Many contemporary regex engines, on the other hand, use nondeterministic algorithms that consume much less space, but can exhibit high orders of polynomial time. There are a number of reasons for this, including the requirement to support features that recognize non-regular languages (like balanced parentheses and palindromes).

But we know that if a formal regular expression or regex describes a regular language, it is possible to execute it in–at worst–linear time. And our code is the demonstration.

And with that, we bring Part I to a close.

(discuss on reddit and hacker news)


Notes

The code for both the shunting yard and stack machine have been extracted into a Github repository.

  1. We will use the word “equivalent” a lot in this essay. When we say “equivalent,” we don’t mean structurally identical, we mean functionally identical. For example, the regular expressions 0|1(0|1)* and 0|1|(0|1)*(0|1) are equivalent, because they both describe the same language, the language of binary numbers.
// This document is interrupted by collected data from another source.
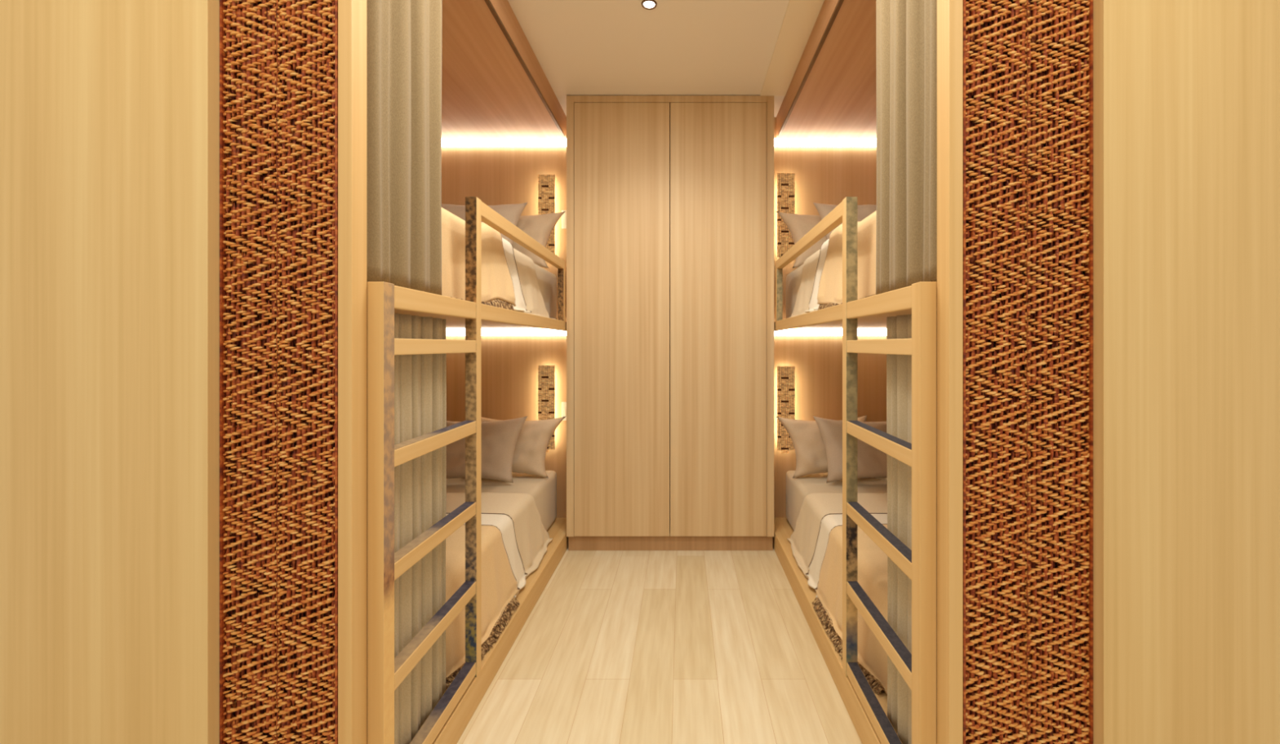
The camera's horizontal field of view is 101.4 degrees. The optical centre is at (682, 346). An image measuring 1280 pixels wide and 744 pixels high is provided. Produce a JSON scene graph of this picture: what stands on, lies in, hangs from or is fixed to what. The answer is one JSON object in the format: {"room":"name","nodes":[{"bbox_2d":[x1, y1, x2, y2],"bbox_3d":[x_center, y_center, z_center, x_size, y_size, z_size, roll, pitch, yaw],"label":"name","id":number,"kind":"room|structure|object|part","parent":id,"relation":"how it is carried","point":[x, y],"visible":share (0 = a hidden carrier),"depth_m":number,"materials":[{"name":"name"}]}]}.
{"room":"dormitory","nodes":[
{"label":"dormitory","id":0,"kind":"room"},
{"bbox_2d":[0,0,219,743],"bbox_3d":[-1.776,-0.220,1.090,1.647,2.720,0.080,0,0,0],"label":"wall","id":1,"kind":"structure","parent":0,"point":[109,109],"depth_m":1.05,"materials":[{"name":"brown wood"}]},
{"bbox_2d":[219,0,337,743],"bbox_3d":[-0.831,-0.080,1.088,0.242,2.440,0.024,0,0,0],"label":"wall panel","id":2,"kind":"object","parent":1,"relation":"attached to","point":[278,59],"visible":1,"depth_m":1.08,"materials":[{"name":"brown wicker"}]},
{"bbox_3d":[-0.836,-0.080,1.079,0.004,2.440,0.002,0,0,0],"label":"seam cord","id":3,"kind":"part","parent":2,"relation":"part of","materials":[{"name":"brown fabric"}]},
{"bbox_2d":[441,0,566,137],"bbox_3d":[-1.163,-1.323,2.151,0.925,0.126,2.038,0,0,0],"label":"trim","id":4,"kind":"structure","parent":1,"relation":"attached to","point":[486,91],"depth_m":2.51,"materials":[{"name":"brown wood"}]},
{"bbox_2d":[507,0,789,117],"bbox_3d":[-0.065,-1.437,2.216,3.270,0.100,2.168,0,0,0],"label":"ceiling","id":5,"kind":"structure","parent":0,"point":[582,47],"depth_m":2.40,"materials":[{"name":"white paint"}]},
{"bbox_2d":[641,0,657,9],"bbox_3d":[-0.134,-1.384,2.120,0.063,0.006,0.063,0,0,0],"label":"recessed light","id":6,"kind":"object","parent":5,"relation":"in","point":[646,4],"visible":1,"depth_m":2.12,"materials":[{"name":"white metal"}]},
{"bbox_2d":[760,0,824,96],"bbox_3d":[0.499,-1.384,2.014,0.138,0.006,1.749,0,0,0],"label":"trim","id":7,"kind":"structure","parent":5,"relation":"attached to","point":[801,16],"depth_m":2.40,"materials":[{"name":"beige paint"}]},
{"bbox_2d":[456,547,862,743],"bbox_3d":[-0.050,1.190,0.850,5.100,0.100,4.900,0,0,0],"label":"floor","id":8,"kind":"structure","parent":0,"point":[617,647],"depth_m":1.89,"materials":[{"name":"brown wood"}]},
{"bbox_2d":[337,0,366,743],"bbox_3d":[-0.695,-0.080,1.103,0.028,2.440,0.053,0,0,0],"label":"trim","id":9,"kind":"structure","parent":8,"relation":"on","point":[352,14],"depth_m":1.08,"materials":[{"name":"brown wood"}]},
{"bbox_2d":[366,196,568,743],"bbox_3d":[-1.134,0.336,2.149,0.978,1.608,2.038,0,0,0],"label":"bunk bed","id":10,"kind":"object","parent":8,"relation":"on","point":[447,722],"visible":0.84,"depth_m":1.43,"materials":[{"name":"brown wood"}]},
{"bbox_3d":[-0.663,0.451,1.152,0.037,1.179,0.043,0,0,0],"label":"ladder post","id":11,"kind":"part","parent":10,"relation":"part of","materials":[{"name":"brown wood"}]},
{"bbox_2d":[366,310,446,743],"bbox_3d":[-0.705,0.477,1.347,0.034,1.113,0.409,0,0,0],"label":"curtain","id":12,"kind":"object","parent":10,"relation":"hanging from","point":[420,380],"visible":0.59,"depth_m":1.37,"materials":[{"name":"fabric"}]},
{"bbox_2d":[366,263,556,319],"bbox_3d":[-1.171,-0.279,2.165,0.850,0.300,1.930,0,0,0],"label":"mattress","id":13,"kind":"object","parent":10,"relation":"on","point":[547,281],"visible":0.12,"depth_m":2.91,"materials":[{"name":"beige fabric"}]},
{"bbox_2d":[404,208,515,310],"bbox_3d":[-1.084,-0.299,1.690,0.822,0.340,0.949,0,0,0],"label":"duvet","id":14,"kind":"object","parent":13,"relation":"on","point":[497,286],"visible":0.24,"depth_m":1.87,"materials":[{"name":"beige fabric"}]},
{"bbox_2d":[441,202,527,244],"bbox_3d":[-1.148,-0.614,2.794,0.604,0.341,0.173,0,0,0],"label":"pillow","id":15,"kind":"object","parent":13,"relation":"on","point":[512,213],"visible":0.17,"depth_m":2.79,"materials":[{"name":"beige fabric"}]},
{"bbox_2d":[502,237,555,319],"bbox_3d":[-1.083,-0.298,2.400,0.824,0.321,0.761,0,0,0],"label":"throw blanket","id":16,"kind":"object","parent":13,"relation":"on","point":[529,300],"visible":0.22,"depth_m":2.40,"materials":[{"name":"fabric"}]},
{"bbox_2d":[511,211,565,268],"bbox_3d":[-0.971,-0.599,2.967,0.613,0.336,0.164,0,0,5],"label":"pillow","id":17,"kind":"object","parent":13,"relation":"on","point":[540,228],"visible":0.34,"depth_m":2.92,"materials":[{"name":"beige fabric"}]},
{"bbox_3d":[-0.663,0.286,1.660,0.036,1.508,0.040,0,0,0],"label":"ladder post","id":18,"kind":"part","parent":10,"relation":"part of","materials":[{"name":"brown wood"}]},
{"bbox_3d":[-0.658,-0.111,2.156,0.022,0.052,1.962,0,0,0],"label":"rail","id":19,"kind":"part","parent":10,"relation":"part of","materials":[{"name":"brown wood"}]},
{"bbox_2d":[446,471,556,531],"bbox_3d":[-1.171,0.889,2.165,0.850,0.300,1.930,0,0,0],"label":"mattress","id":20,"kind":"object","parent":10,"relation":"on","point":[543,490],"visible":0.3,"depth_m":2.83,"materials":[{"name":"beige fabric"}]},
{"bbox_2d":[445,524,519,690],"bbox_3d":[-1.072,0.869,1.690,0.846,0.339,0.950,0,0,0],"label":"duvet","id":21,"kind":"object","parent":20,"relation":"on","point":[499,582],"visible":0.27,"depth_m":1.90,"materials":[{"name":"beige fabric"}]},
{"bbox_2d":[446,416,527,483],"bbox_3d":[-1.148,0.554,2.796,0.614,0.341,0.171,0,0,-6],"label":"pillow","id":22,"kind":"object","parent":20,"relation":"on","point":[499,438],"visible":0.47,"depth_m":2.75,"materials":[{"name":"beige fabric"}]},
{"bbox_2d":[445,492,552,598],"bbox_3d":[-1.082,0.871,2.400,0.824,0.320,0.760,0,0,0],"label":"throw blanket","id":23,"kind":"object","parent":20,"relation":"on","point":[526,540],"visible":0.33,"depth_m":2.39,"materials":[{"name":"fabric"}]},
{"bbox_2d":[481,416,565,478],"bbox_3d":[-0.971,0.569,2.968,0.613,0.336,0.167,0,0,5],"label":"pillow","id":24,"kind":"object","parent":20,"relation":"on","point":[534,437],"visible":0.49,"depth_m":2.91,"materials":[{"name":"beige fabric"}]},
{"bbox_3d":[-0.661,-0.443,2.283,0.031,0.046,1.204,0,0,0],"label":"guard rail","id":25,"kind":"part","parent":10,"relation":"part of","materials":[{"name":"brown wood"}]},
{"bbox_3d":[-0.661,-0.278,2.864,0.032,0.284,0.038,0,0,0],"label":"guard post","id":26,"kind":"part","parent":10,"relation":"part of","materials":[{"name":"brown wood"}]},
{"bbox_2d":[566,95,773,551],"bbox_3d":[-0.066,-0.121,3.029,1.148,2.523,0.279,0,0,0],"label":"wardrobe","id":27,"kind":"object","parent":8,"relation":"on","point":[670,198],"visible":1,"depth_m":2.89,"materials":[{"name":"brown wood"}]},
{"bbox_3d":[-0.334,-0.146,2.900,0.528,2.398,0.020,0,0,0],"label":"door","id":28,"kind":"part","parent":27,"relation":"part of","materials":[{"name":"brown wood"}]},
{"bbox_3d":[0.200,-0.146,2.900,0.532,2.398,0.020,0,0,0],"label":"door","id":29,"kind":"part","parent":27,"relation":"part of","materials":[{"name":"brown wood"}]},
{"bbox_2d":[773,196,937,743],"bbox_3d":[1.003,0.336,2.149,0.978,1.608,2.038,0,0,0],"label":"bunk bed","id":30,"kind":"object","parent":8,"relation":"on","point":[867,710],"visible":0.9,"depth_m":1.42,"materials":[{"name":"brown wood"}]},
{"bbox_3d":[0.530,-0.278,2.864,0.032,0.284,0.038,0,0,0],"label":"guard post","id":31,"kind":"part","parent":30,"relation":"part of","materials":[{"name":"brown wood"}]},
{"bbox_2d":[786,264,803,318],"bbox_3d":[1.040,-0.279,2.165,0.850,0.300,1.930,0,0,0],"label":"mattress","id":32,"kind":"object","parent":30,"relation":"on","point":[793,278],"visible":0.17,"depth_m":2.92,"materials":[{"name":"beige fabric"}]},
{"bbox_2d":[776,211,826,268],"bbox_3d":[0.840,-0.599,2.965,0.614,0.336,0.161,0,0,-4],"label":"pillow","id":33,"kind":"object","parent":32,"relation":"on","point":[798,225],"visible":0.25,"depth_m":2.92,"materials":[{"name":"beige fabric"}]},
{"bbox_2d":[788,239,829,318],"bbox_3d":[0.949,-0.298,2.400,0.828,0.321,0.761,0,0,0],"label":"duvet","id":34,"kind":"object","parent":32,"relation":"on","point":[806,300],"visible":0.23,"depth_m":2.42,"materials":[{"name":"fabric"}]},
{"bbox_2d":[813,202,876,239],"bbox_3d":[1.017,-0.614,2.794,0.604,0.341,0.166,0,0,0],"label":"pillow","id":35,"kind":"object","parent":32,"relation":"on","point":[864,211],"visible":0.11,"depth_m":2.79,"materials":[{"name":"beige fabric"}]},
{"bbox_2d":[817,210,937,310],"bbox_3d":[0.953,-0.299,1.690,0.822,0.338,0.949,0,0,0],"label":"throw blanket","id":36,"kind":"object","parent":32,"relation":"on","point":[830,286],"visible":0.13,"depth_m":1.87,"materials":[{"name":"beige fabric"}]},
{"bbox_3d":[0.530,-0.443,2.283,0.031,0.046,1.204,0,0,0],"label":"guard rail","id":37,"kind":"part","parent":30,"relation":"part of","materials":[{"name":"brown wood"}]},
{"bbox_2d":[786,471,887,530],"bbox_3d":[1.040,0.889,2.165,0.850,0.300,1.930,0,0,0],"label":"mattress","id":38,"kind":"object","parent":30,"relation":"on","point":[797,488],"visible":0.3,"depth_m":2.83,"materials":[{"name":"beige fabric"}]},
{"bbox_2d":[775,415,866,478],"bbox_3d":[0.840,0.569,2.964,0.613,0.336,0.168,0,0,-5],"label":"pillow","id":39,"kind":"object","parent":38,"relation":"on","point":[806,437],"visible":0.45,"depth_m":2.91,"materials":[{"name":"beige fabric"}]},
{"bbox_2d":[786,493,887,597],"bbox_3d":[0.951,0.871,2.400,0.825,0.320,0.761,0,0,0],"label":"duvet","id":40,"kind":"object","parent":38,"relation":"on","point":[820,513],"visible":0.3,"depth_m":2.39,"materials":[{"name":"fabric"}]},
{"bbox_2d":[812,524,887,696],"bbox_3d":[0.941,0.868,1.690,0.846,0.340,0.949,0,0,0],"label":"throw blanket","id":41,"kind":"object","parent":38,"relation":"on","point":[872,562],"visible":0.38,"depth_m":1.80,"materials":[{"name":"beige fabric"}]},
{"bbox_2d":[813,416,887,483],"bbox_3d":[1.017,0.554,2.796,0.610,0.341,0.166,0,0,3],"label":"pillow","id":42,"kind":"object","parent":38,"relation":"on","point":[872,463],"visible":0.3,"depth_m":2.75,"materials":[{"name":"beige fabric"}]},
{"bbox_3d":[0.527,-0.111,2.156,0.022,0.052,1.962,0,0,0],"label":"rail","id":43,"kind":"part","parent":30,"relation":"part of","materials":[{"name":"brown wood"}]},
{"bbox_3d":[0.532,0.286,1.660,0.036,1.508,0.040,0,0,0],"label":"ladder post","id":44,"kind":"part","parent":30,"relation":"part of","materials":[{"name":"brown wood"}]},
{"bbox_2d":[886,311,937,743],"bbox_3d":[0.574,0.477,1.295,0.033,1.113,0.305,0,0,0],"label":"curtain","id":45,"kind":"object","parent":30,"relation":"hanging from","point":[899,367],"visible":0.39,"depth_m":1.35,"materials":[{"name":"fabric"}]},
{"bbox_3d":[0.532,0.451,1.152,0.037,1.179,0.043,0,0,0],"label":"ladder post","id":46,"kind":"part","parent":30,"relation":"part of","materials":[{"name":"brown wood"}]},
{"bbox_2d":[937,0,963,743],"bbox_3d":[0.564,-0.080,1.103,0.028,2.440,0.053,0,0,0],"label":"trim","id":47,"kind":"structure","parent":8,"relation":"on","point":[949,12],"depth_m":1.08,"materials":[{"name":"brown wood"}]},
{"bbox_2d":[441,117,886,517],"bbox_3d":[-0.065,-0.123,3.230,3.270,2.527,0.120,0,0,0],"label":"wall","id":48,"kind":"structure","parent":0,"point":[495,175],"depth_m":3.17,"materials":[{"name":"brown wood"}]},
{"bbox_2d":[441,138,566,146],"bbox_3d":[-1.135,-1.227,3.155,0.972,0.044,0.027,0,0,0],"label":"led strip","id":49,"kind":"object","parent":48,"relation":"attached to","point":[445,142],"visible":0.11,"depth_m":3.14,"materials":[{"name":"beige plastic"}]},
{"bbox_2d":[445,328,566,336],"bbox_3d":[-1.136,-0.083,3.155,0.970,0.044,0.027,0,0,0],"label":"led strip","id":50,"kind":"object","parent":48,"relation":"attached to","point":[449,332],"visible":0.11,"depth_m":3.14,"materials":[{"name":"beige plastic"}]},
{"bbox_2d":[484,0,564,137],"bbox_3d":[-0.709,-1.255,2.135,0.015,0.009,1.990,0,0,0],"label":"track","id":51,"kind":"object","parent":48,"relation":"attached to","point":[489,4],"visible":1,"depth_m":2.29,"materials":[{"name":"brown wood"}]},
{"bbox_2d":[366,0,442,295],"bbox_3d":[-0.705,-0.697,1.327,0.036,1.102,0.375,0,0,0],"label":"curtain","id":52,"kind":"object","parent":51,"relation":"hanging from","point":[404,37],"visible":0.86,"depth_m":1.30,"materials":[{"name":"fabric"}]},
{"bbox_2d":[537,365,555,453],"bbox_3d":[-0.808,0.375,3.138,0.098,0.517,0.064,0,0,0],"label":"wall lamp","id":53,"kind":"object","parent":48,"relation":"attached to","point":[546,374],"visible":0.68,"depth_m":3.11,"materials":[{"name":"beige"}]},
{"bbox_2d":[537,174,555,262],"bbox_3d":[-0.808,-0.761,3.138,0.098,0.517,0.064,0,0,0],"label":"wall lamp","id":54,"kind":"object","parent":48,"relation":"attached to","point":[546,183],"visible":0.48,"depth_m":3.11,"materials":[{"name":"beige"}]},
{"bbox_2d":[561,402,566,420],"bbox_3d":[-0.695,0.395,3.161,0.070,0.110,0.017,0,0,0],"label":"wall switch","id":55,"kind":"object","parent":48,"relation":"attached to","point":[563,404],"visible":0.36,"depth_m":3.16,"materials":[{"name":"beige plastic"}]},
{"bbox_2d":[561,210,566,228],"bbox_3d":[-0.695,-0.765,3.161,0.070,0.110,0.017,0,0,0],"label":"wall switch","id":56,"kind":"object","parent":48,"relation":"attached to","point":[564,215],"visible":0.47,"depth_m":3.16,"materials":[{"name":"beige plastic"}]},
{"bbox_2d":[777,366,795,453],"bbox_3d":[0.618,0.380,3.138,0.103,0.517,0.064,0,0,0],"label":"wall lamp","id":57,"kind":"object","parent":48,"relation":"attached to","point":[785,375],"visible":0.91,"depth_m":3.11,"materials":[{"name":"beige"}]},
{"bbox_2d":[777,173,795,257],"bbox_3d":[0.618,-0.771,3.138,0.103,0.517,0.064,0,0,0],"label":"wall lamp","id":58,"kind":"object","parent":48,"relation":"attached to","point":[785,181],"visible":0.7,"depth_m":3.11,"materials":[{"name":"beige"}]},
{"bbox_2d":[777,0,844,137],"bbox_3d":[0.578,-1.255,2.135,0.015,0.009,1.990,0,0,0],"label":"track","id":59,"kind":"object","parent":48,"relation":"attached to","point":[839,4],"visible":1,"depth_m":2.29,"materials":[{"name":"brown wood"}]},
{"bbox_2d":[875,0,937,294],"bbox_3d":[0.574,-0.697,1.327,0.036,1.102,0.375,0,0,0],"label":"curtain","id":60,"kind":"object","parent":59,"relation":"hanging from","point":[906,30],"visible":0.91,"depth_m":1.36,"materials":[{"name":"fabric"}]},
{"bbox_2d":[773,138,876,146],"bbox_3d":[1.004,-1.227,3.155,0.972,0.044,0.027,0,0,0],"label":"led strip","id":61,"kind":"object","parent":48,"relation":"attached to","point":[777,142],"visible":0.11,"depth_m":3.14,"materials":[{"name":"beige plastic"}]},
{"bbox_2d":[773,328,886,336],"bbox_3d":[1.005,-0.083,3.155,0.970,0.044,0.027,0,0,0],"label":"led strip","id":62,"kind":"object","parent":48,"relation":"attached to","point":[789,332],"visible":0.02,"depth_m":3.14,"materials":[{"name":"beige plastic"}]},
{"bbox_2d":[1093,0,1279,743],"bbox_3d":[1.673,-0.220,1.090,1.654,2.720,0.080,0,0,0],"label":"wall","id":63,"kind":"structure","parent":0,"point":[1186,93],"depth_m":1.05,"materials":[{"name":"brown wood"}]},
{"bbox_2d":[776,0,876,137],"bbox_3d":[1.032,-1.323,2.151,0.925,0.126,2.038,0,0,0],"label":"trim","id":64,"kind":"structure","parent":63,"relation":"attached to","point":[837,99],"depth_m":2.51,"materials":[{"name":"brown wood"}]},
{"bbox_2d":[963,0,1093,743],"bbox_3d":[0.713,-0.080,1.088,0.266,2.440,0.024,0,0,0],"label":"wall panel","id":65,"kind":"object","parent":63,"relation":"attached to","point":[1028,64],"visible":1,"depth_m":1.08,"materials":[{"name":"brown wicker"}]},
{"bbox_3d":[0.712,-0.080,1.079,0.004,2.440,0.002,0,0,0],"label":"seam cord","id":66,"kind":"part","parent":65,"relation":"part of","materials":[{"name":"brown fabric"}]}
]}
We will also sometimes say that an expression is equivalent to a finite-state recognizer. When we do so, we mean that that the expression describes the exact same language that the finite-state recognizer recognizes. 

  2. In common programming jargon, a “regular expression” refers any of a family of pattern-matching and extraction languages, that can match a variety of languages. In computer science, a “regular expression” is a specific pattern matching language that recognizes regular languages only. To avoid confusion, in this essay we will use the word “regex” (plural “regexen”) to refer to the programming construct. 

  3. Be sure to read this paragraph our loud. 

  4. Keen-eyed readers will also note that we’ve added support for prefix operators on top of the existing support for infix and postfix operators. That will come in handy much later. 

  5. automate relies on validatedAndProcessed, a utility function that does some general-purpose processing useful to many of the things we will build along the way. The source code is here. Throughout this essay, we will publish the most important snippets of code, but link to the full source. 

  6. automate can also take a JavaScript RegExp as an argument and return a recognizer function. This is not central to developing finite-state recognizers, but is sometimes useful when comparing JavaScript regexen to our recognizers. 

  7. Atomic operators take zero arguments, as contrasted with postfix operators that take one argument, or infix operators that take two operators. 

  8. The * operator is named the kleene star, after Stephen Kleene.